I use Playwright. The agent can spin up a browser, navigate to the feature it just built, click through the UI, take screenshots, and check that things work end-to-end. Not “the code compiles.” Not “the tests pass.” Actually: “the user can do the thing.”

This matters because agents are trained to declare success. If you don’t give them a way to genuinely verify their work, they’ll just tell you it’s done. Give them Playwright and teach them to use it, and they’ll actually check.
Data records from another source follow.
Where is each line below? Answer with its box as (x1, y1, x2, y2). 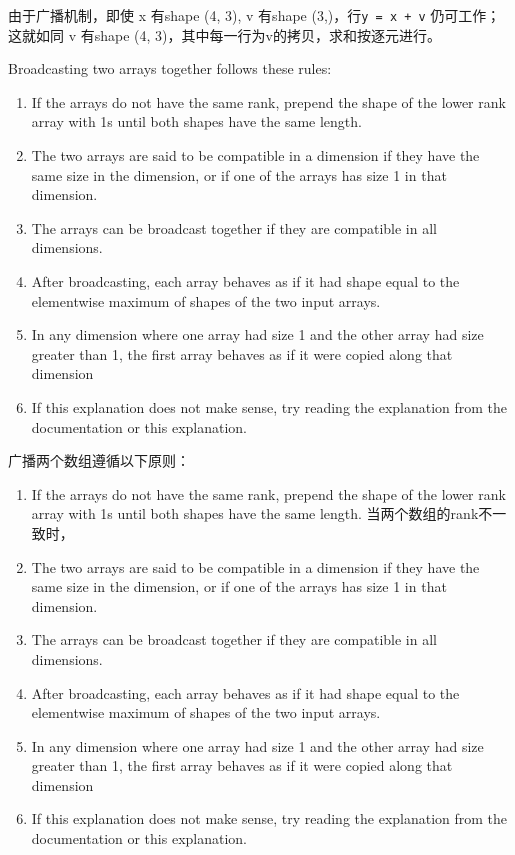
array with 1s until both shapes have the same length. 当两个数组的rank (31, 503, 479, 524)
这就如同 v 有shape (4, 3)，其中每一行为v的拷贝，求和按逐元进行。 (8, 24, 441, 45)
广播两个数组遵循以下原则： (8, 450, 190, 471)
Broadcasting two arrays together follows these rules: (8, 58, 332, 79)
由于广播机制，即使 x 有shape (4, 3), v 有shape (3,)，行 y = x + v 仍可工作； (8, 5, 501, 25)
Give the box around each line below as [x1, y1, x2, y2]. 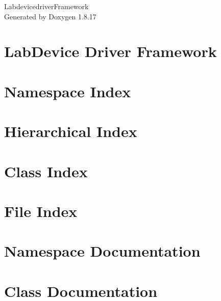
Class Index [4, 160, 88, 181]
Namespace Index [4, 80, 131, 101]
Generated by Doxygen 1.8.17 [4, 11, 96, 21]
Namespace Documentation [4, 240, 201, 261]
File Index [4, 200, 78, 221]
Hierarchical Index [4, 121, 137, 142]
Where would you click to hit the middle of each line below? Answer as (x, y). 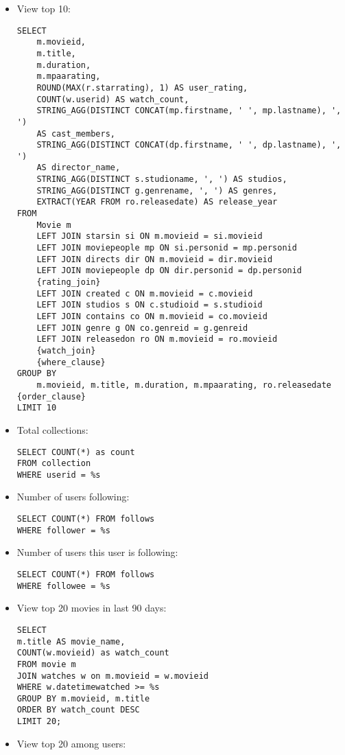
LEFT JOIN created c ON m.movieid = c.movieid (145, 293)
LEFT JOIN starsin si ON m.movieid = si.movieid (150, 236)
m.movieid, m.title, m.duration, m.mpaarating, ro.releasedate (184, 385)
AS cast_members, (76, 133)
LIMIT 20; (39, 722)
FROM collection (54, 464)
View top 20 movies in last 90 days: (92, 608)
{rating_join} (69, 282)
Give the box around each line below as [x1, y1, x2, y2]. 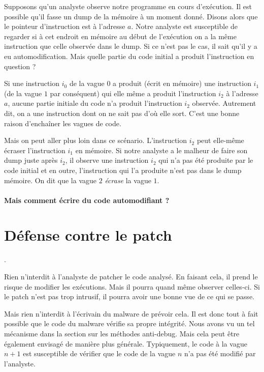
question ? [4, 61, 36, 71]
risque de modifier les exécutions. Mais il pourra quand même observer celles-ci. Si [4, 281, 260, 292]
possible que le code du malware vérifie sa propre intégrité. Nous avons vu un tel [4, 318, 255, 329]
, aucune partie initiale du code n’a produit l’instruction [8, 98, 182, 108]
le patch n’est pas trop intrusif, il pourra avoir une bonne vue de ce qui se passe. [4, 291, 254, 302]
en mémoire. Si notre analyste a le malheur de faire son [75, 145, 248, 155]
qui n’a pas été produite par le [158, 155, 253, 165]
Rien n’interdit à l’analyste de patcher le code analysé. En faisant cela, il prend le [4, 271, 258, 281]
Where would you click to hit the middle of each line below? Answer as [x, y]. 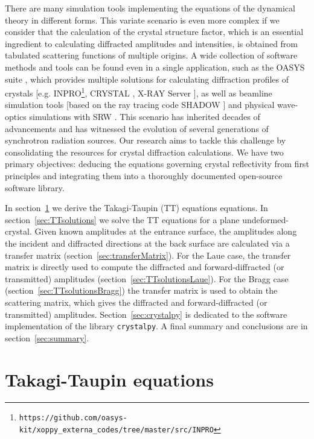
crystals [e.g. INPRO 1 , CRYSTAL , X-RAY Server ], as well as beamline [139, 92]
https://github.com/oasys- [73, 418]
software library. [35, 187]
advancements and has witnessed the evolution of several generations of [137, 128]
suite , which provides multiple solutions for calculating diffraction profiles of [147, 79]
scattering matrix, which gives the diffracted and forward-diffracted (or [136, 302]
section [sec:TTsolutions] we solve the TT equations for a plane [122, 219]
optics [16, 116]
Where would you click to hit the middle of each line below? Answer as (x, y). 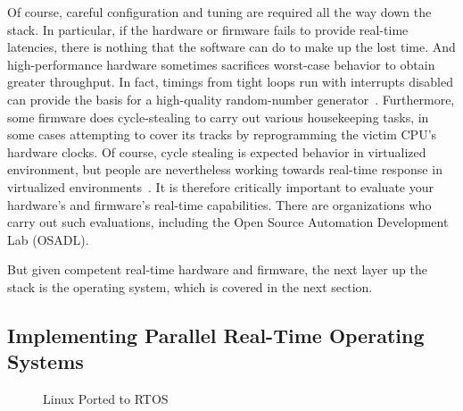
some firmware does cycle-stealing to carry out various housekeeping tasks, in (218, 117)
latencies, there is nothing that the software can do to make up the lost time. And (231, 47)
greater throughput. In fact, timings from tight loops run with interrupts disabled (230, 82)
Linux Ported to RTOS (106, 399)
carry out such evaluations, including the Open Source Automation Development (228, 222)
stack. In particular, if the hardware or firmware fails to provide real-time (208, 29)
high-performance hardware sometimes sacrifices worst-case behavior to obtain (221, 64)
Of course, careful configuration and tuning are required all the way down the (219, 12)
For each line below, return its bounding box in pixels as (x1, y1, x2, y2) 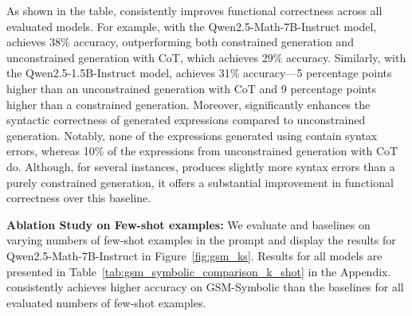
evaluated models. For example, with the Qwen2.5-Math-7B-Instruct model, (6, 18, 377, 34)
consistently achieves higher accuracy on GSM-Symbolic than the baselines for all (6, 279, 404, 295)
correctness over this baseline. (6, 189, 151, 206)
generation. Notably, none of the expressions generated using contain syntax (6, 127, 378, 143)
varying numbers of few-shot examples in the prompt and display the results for (6, 232, 396, 248)
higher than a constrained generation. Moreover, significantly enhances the (6, 96, 371, 112)
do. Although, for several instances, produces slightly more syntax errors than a (6, 158, 395, 174)
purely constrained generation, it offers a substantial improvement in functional (6, 174, 394, 190)
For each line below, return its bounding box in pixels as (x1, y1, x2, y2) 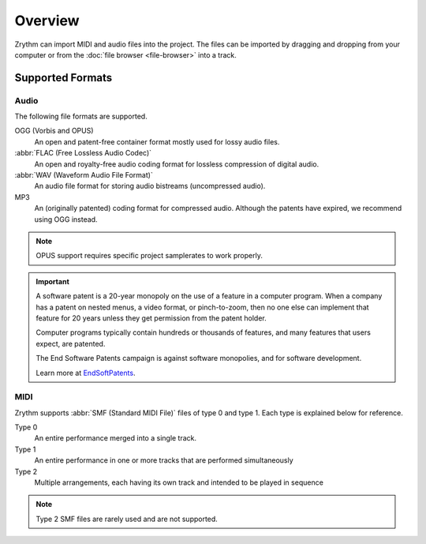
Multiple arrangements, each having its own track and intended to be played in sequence (34, 478, 323, 487)
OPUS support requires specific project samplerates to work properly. (35, 251, 263, 261)
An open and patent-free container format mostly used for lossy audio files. (34, 137, 280, 146)
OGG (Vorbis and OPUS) (14, 126, 94, 136)
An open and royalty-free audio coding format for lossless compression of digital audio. (34, 159, 319, 169)
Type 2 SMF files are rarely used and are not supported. (35, 514, 219, 523)
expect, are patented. (35, 339, 106, 348)
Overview (14, 12, 80, 29)
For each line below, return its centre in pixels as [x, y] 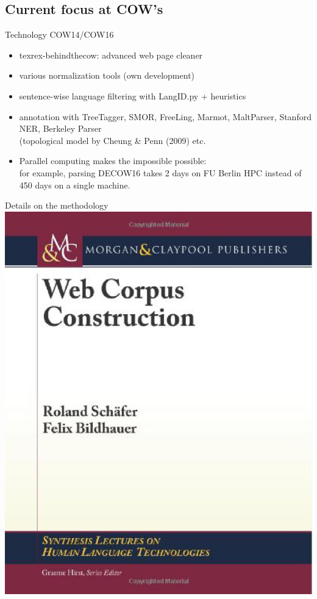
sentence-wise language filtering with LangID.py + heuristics [133, 95]
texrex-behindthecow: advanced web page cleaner [111, 55]
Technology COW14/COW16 [59, 34]
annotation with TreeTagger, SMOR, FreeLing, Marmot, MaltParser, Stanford [165, 116]
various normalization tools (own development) [107, 75]
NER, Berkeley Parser [60, 128]
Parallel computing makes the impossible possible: [113, 161]
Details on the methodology [57, 205]
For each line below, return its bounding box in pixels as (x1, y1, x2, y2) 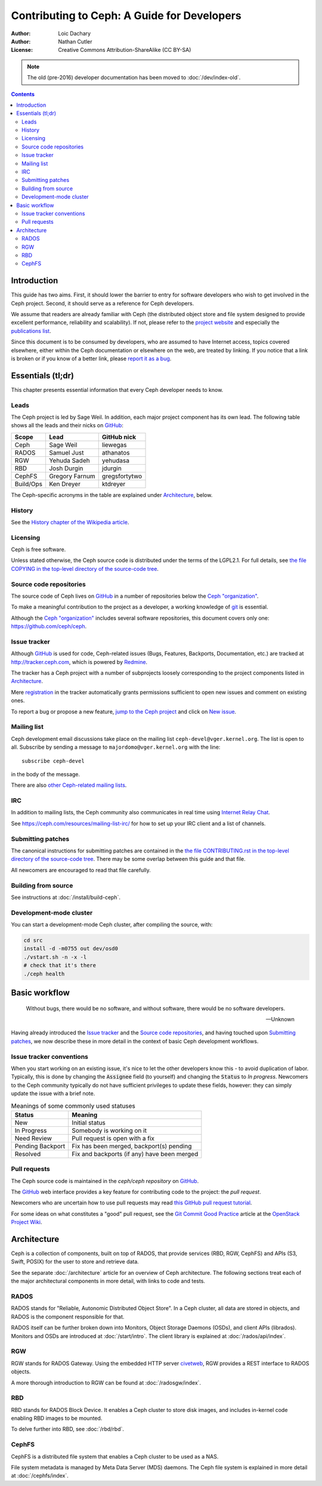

In my specs, I include a “manual testing” section that describes exactly how to verify the feature. The agent reads it, does the verification, and reports back. It doesn’t catch everything, but it catches the “four working components that don’t work together” failures that used to burn me.

Letting go

I packaged this into a tool called BranchBox. It’s an open-source engine for spinning up isolated dev environments per Git branch. Every feature gets its own worktree, devcontainer, Docker network, database, ports, and tunnels. No collisions. No shared state.

I’ve been running this setup for a few months now. For the first time, I can actually use YOLO mode.

I kick off an agent. I point it at the spec. I walk away. I come back to work that holds up. Not always—the agent still makes mistakes. But when it breaks things, it breaks them in a container I can throw away. The blast radius is zero.

YOLO mode only works when YOLO can’t hurt you.

What’s next

I’m still refining this. The patterns keep evolving.

Throughout December, I’ll write more about specific pieces: automating tunnel provisioning, structuring the docs/backlog workflow, teaching agents to verify with Playwright.

If you’re building something similar, I’d love to hear what’s working. And if you want to try BranchBox, it’s on GitHub.

The model isn’t the bottleneck anymore. The environment was. Once I fixed that, I could finally stop babysitting and start shipping.